**Try it**
Each line that includes the word "Bulgari" should be copied from the records.

**Records supplied**

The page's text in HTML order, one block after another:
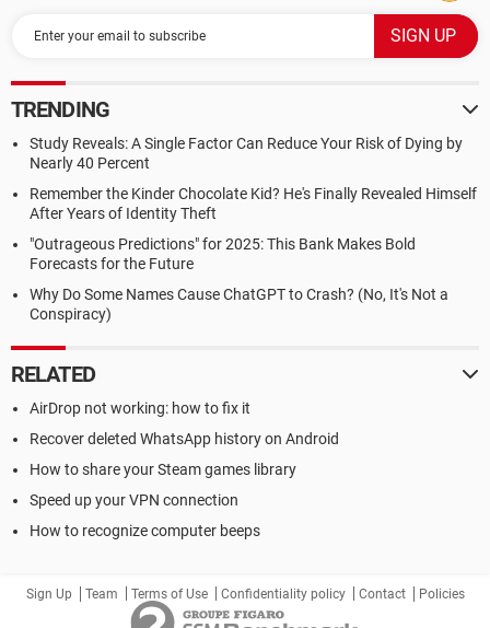
TRENDING
Study Reveals: A Single Factor Can Reduce Your Risk of Dying by
Nearly 40 Percent
Remember the Kinder Chocolate Kid? He's Finally Revealed Himself
After Years of Identity Theft
"Outrageous Predictions" for 2025: This Bank Makes Bold
Forecasts for the Future
Why Do Some Names Cause ChatGPT to Crash? (No, It's Not a
Conspiracy)
RELATED
AirDrop not working: how to fix it
Recover deleted WhatsApp history on Android
How to share your Steam games library
Speed up your VPN connection
How to recognize computer beeps
Sign Up Team Terms of Use Confidentiality policy Contact Policies
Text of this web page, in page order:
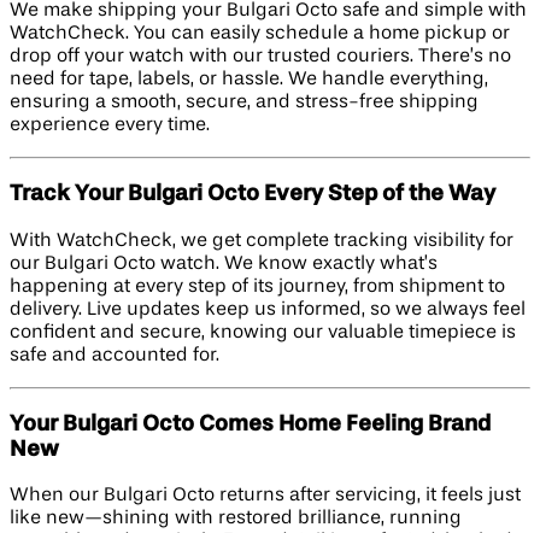
We make shipping your Bulgari Octo safe and simple with
WatchCheck. You can easily schedule a home pickup or
drop off your watch with our trusted couriers. There’s no
need for tape, labels, or hassle. We handle everything,
ensuring a smooth, secure, and stress-free shipping
experience every time.
Track Your Bulgari Octo Every Step of the Way
With WatchCheck, we get complete tracking visibility for
our Bulgari Octo watch. We know exactly what’s
happening at every step of its journey, from shipment to
delivery. Live updates keep us informed, so we always feel
confident and secure, knowing our valuable timepiece is
safe and accounted for.
Your Bulgari Octo Comes Home Feeling Brand
New
When our Bulgari Octo returns after servicing, it feels just
like new—shining with restored brilliance, running
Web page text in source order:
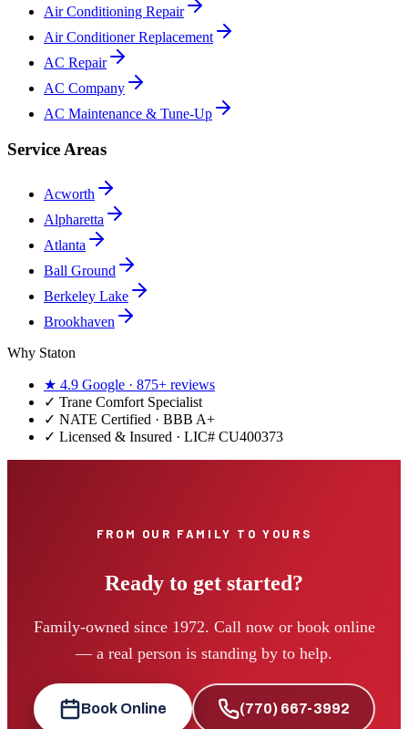
Air Conditioning Repair
Air Conditioner Replacement
AC Repair
AC Company
AC Maintenance & Tune-Up
Service Areas
Acworth
Alpharetta
Atlanta
Ball Ground
Berkeley Lake
Brookhaven
Why Staton
★ 4.9 Google · 875+ reviews
✓ Trane Comfort Specialist
✓ NATE Certified · BBB A+
✓ Licensed & Insured · LIC# CU400373
FROM OUR FAMILY TO YOURS
Ready to get started?
Family-owned since 1972. Call now or book online
— a real person is standing by to help.
Book Online (770) 667-3992
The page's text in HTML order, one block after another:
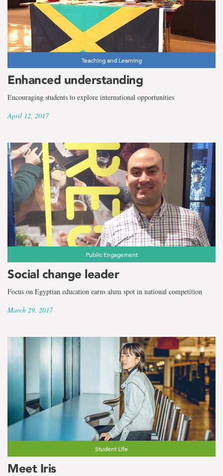
Teaching and Learning
Enhanced understanding
Encouraging students to explore international opportunities
April 12, 2017
Public Engagement
Social change leader
Focus on Egyptian education earns alum spot in national competition
March 29, 2017
Student Life
Meet Iris
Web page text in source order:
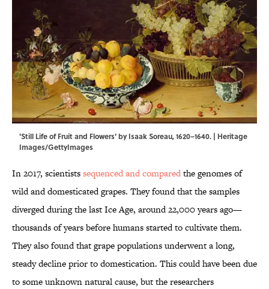
'Still Life of Fruit and Flowers' by Isaak Soreau, 1620–1640. | Heritage
Images/GettyImages
In 2017, scientistssequenced and comparedthe genomes of
wild and domesticated grapes. They found that the samples
diverged during the last Ice Age, around 22,000 years ago—
thousands of years before humans started to cultivate them.
They also found that grape populations underwent a long,
steady decline prior to domestication. This could have been due
to some unknown natural cause, but the researchers
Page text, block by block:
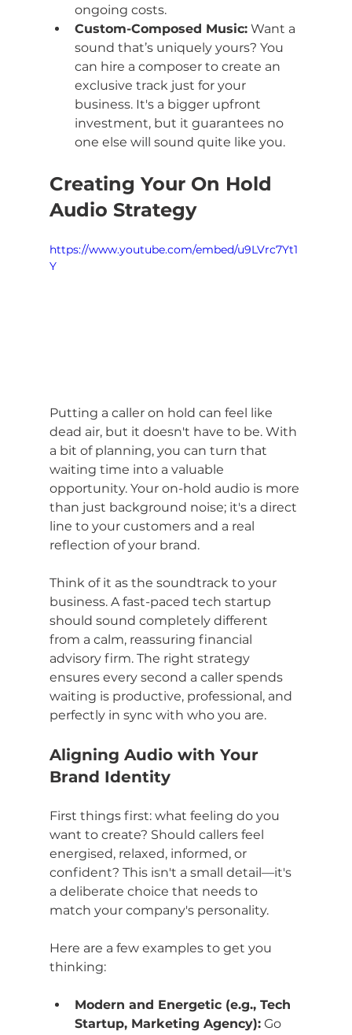
ongoing costs.
Custom-Composed Music: Want a
sound that’s uniquely yours? You
can hire a composer to create an
exclusive track just for your
business. It's a bigger upfront
investment, but it guarantees no
one else will sound quite like you.
Creating Your On Hold
Audio Strategy
https://www.youtube.com/embed/u9LVrc7Yt1
Y
Putting a caller on hold can feel like
dead air, but it doesn't have to be. With
a bit of planning, you can turn that
waiting time into a valuable
opportunity. Your on-hold audio is more
than just background noise; it's a direct
line to your customers and a real
reflection of your brand.
Think of it as the soundtrack to your
business. A fast-paced tech startup
should sound completely different
from a calm, reassuring financial
advisory firm. The right strategy
ensures every second a caller spends
waiting is productive, professional, and
perfectly in sync with who you are.
Aligning Audio with Your
Brand Identity
First things first: what feeling do you
want to create? Should callers feel
energised, relaxed, informed, or
confident? This isn't a small detail—it's
a deliberate choice that needs to
match your company's personality.
Here are a few examples to get you
thinking:
Modern and Energetic (e.g., Tech
Startup, Marketing Agency): Go

**Answer for this exercise**
We make shipping your Bulgari Octo safe and simple with
Track Your Bulgari Octo Every Step of the Way
our Bulgari Octo watch. We know exactly what’s
Your Bulgari Octo Comes Home Feeling Brand
When our Bulgari Octo returns after servicing, it feels just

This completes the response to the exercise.